Just before Copenhagen (whose Conference was greeted by spectacular snow) appeared a leaked series of emails that had originated in the University of East Anglia’s climate group, but involved people from all over the world. It did not present climate science activists in a good light. The Conference in Copenhagen could agree on nothing of consequence, and was a flop. The scare subsided, though it never went away. In 2013 the fact that warming had slowed down remarkably (or stopped, according to which dataset you liked) was finally recognised officially. By then more than 50 different reasons for ‘the hiatus’ had been produced by those convinced that CO2 was the real problem. In 2015 the world finally agreed in Paris to sign something that committed nobody to anything of any importance.

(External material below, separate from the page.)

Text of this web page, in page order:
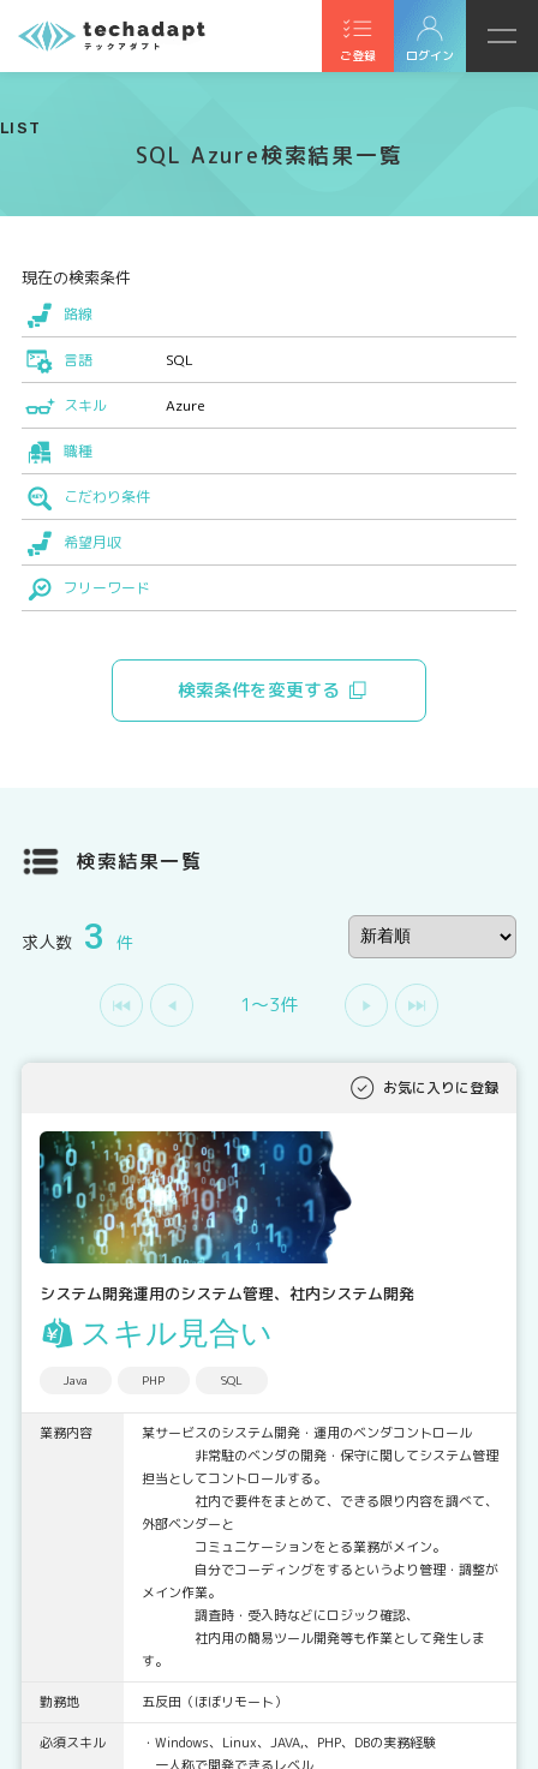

I came into all this around 2005, with Kyoto. It has been an amazing intellectual journey ever since, quite without precedent in my life. This is probably a good place to say, firmly, that in my opinion the AGW scare is not a scam, a hoax or a conspiracy. It is much more complex than that. If you want an analogy, it would be the Dutch tulip mania of the 1630s, the sort of popular delusion that infects every society from time to time. This one has infected the Western world, though not Russia, China or India.
What has changed is the timing of the scares. For the early climate botherers, doom was close, and that helps to explain the urgency to get a global agreement in 2009. Today the forecast doom is conveniently far away, perhaps because none of the originally forecast dooms actually occurred. And exactly what the future doom will bring is rather vaguer, too.